Overview of MDMA-related Literature for February 2002
Two retrospective comparisons of ecstasy users and non-users (Morgan et al. 2002; Reneman et al. 2002), one examination of ecstasy user demographics (Strote et al. 2002), one review paper (Teter 2001), and seven in-vitro and non-human animal studies (Bankson and Cunningham 2002; Fone et al. 2002; Mechan et al. 2002; Whitworth et al. 2002; Winsaur et al. 2002; Young et al. 2002) were located during this time period.

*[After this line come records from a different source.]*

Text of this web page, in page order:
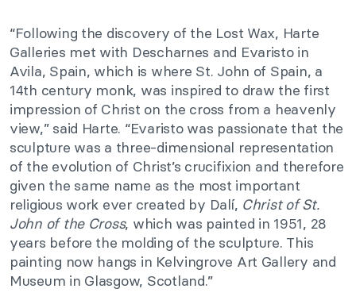
“Following the discovery of the Lost Wax, Harte
Galleries met with Descharnes and Evaristo in
Avila, Spain, which is where St. John of Spain, a
14th century monk, was inspired to draw the first
impression of Christ on the cross from a heavenly
view,” said Harte. “Evaristo was passionate that the
sculpture was a three-dimensional representation
of the evolution of Christ’s crucifixion and therefore
given the same name as the most important
religious work ever created by Dalí, Christ of St.
John of the Cross, which was painted in 1951, 28
years before the molding of the sculpture. This
painting now hangs in Kelvingrove Art Gallery and
Museum in Glasgow, Scotland.”

Memory versus Psychological Problems
Current and former ecstasy users were found in one retrospective study (Morgan et al. 2002) to have impaired verbal recall and increased behavioral impulsivity when compared with polydrug using or non-drug using controls. However, number of self-reported psychological problems was more strongly associated with use of other drugs, such as cannabis, LSD or amphetamines, and not ecstasy use.
Imaging: Ecstasy and Amphetamine Users
An imaging study comparing ecstasy users who either did or did not report intentional use of amphetamines with non-user controls found ecstasy + amphetamine users had lower radioligand (Beta-CIT) binding ratios in presumably dopaminergic brain areas than those using ecstasy alone. The ecstasy-alone users had higher Beta-CIT binding than controls (Reneman et al 2002). These study findings do not support a link between ecstasy use and reduced dopamine function or parkinsonism.
Demographics
The demographic study (Strote et al. 2002) found that undergraduate ecstasy use (increased from 1997 to 2000) was associated with marijuana and other drug use.
Rats: Hyperthermia, Hyperactivity, Drug Discrimination
The pharmacology behind MDMA-induced hyperthermia in rats was examined in one study (Mechan et al. 2002). Another study investigated the pharmacology of MDMA-induced hyperactivity in rats (Bankson and Cunningham 2002). Stimulation of dopamine D1 receptors, presumably via MDMA-induced dopamine release, is implicated in the production of elevation in rat body temperature. The study authors propose that the ability of ketanserin to block MDMA-induced elevation in human body temperature (Liechti et al. 2000) result from adrenergic effects rather than through 5-HT2A antagonism. A series of experiments examining hyperactivity in rats after MDMA suggest that were it not for the activation of 5HT2C receptors (via serotonin release and perhaps also direct action), MDMA would apparently produce even more hyperactivity through dopamine-related pathways (Bankson and Cunningham 2002). In a drug discrimination study, MDMA partially substituted for the novel compound 5,6,7,8-tetrahydro-1,3-dioxolo[4,5-g]isoquinoline (TDIQ), a possible sign that the MDMA stimulus may be produced in part from 5HT1A or noradrenergic activity (Young and Glennon 2002).
Long Term Effects in Squirrel Monkeys
A neurotoxic regimen of MDMA failed to alter the effects of the serotonergic drugs mCPP and fenfluramine on a repeated acquisition task in squirrel monkeys (Winsaur et al. 2002). Given that 5-HT is greatly reduced in MDMA-treated monkeys, study findings raise questions as to whether MDMA neurotoxicity is specific to neurons not involved on task performance.
Rats: Behavioral Change Unrelated to Neurotoxicity
A demonstrably non-neurotoxic MDMA regimen in young rats reduced number of social interactions and enhanced cocaine-induced place preference (Fone et al. 2002), suggesting that changes in behavior cannot be used as indications of selective serotonergic neurotoxicity. At the same time, these findings suggest that even non-neurotoxic doses of MDMA could potentially change behavior.
Developmental Effects
An in vitro examination of embryonic rat brain slices found that MDMA, cocaine and fluoxetine may all influence the development of glutamatergic cells, which "borrow" serotonin as they develop (Whitworth et al. 2002).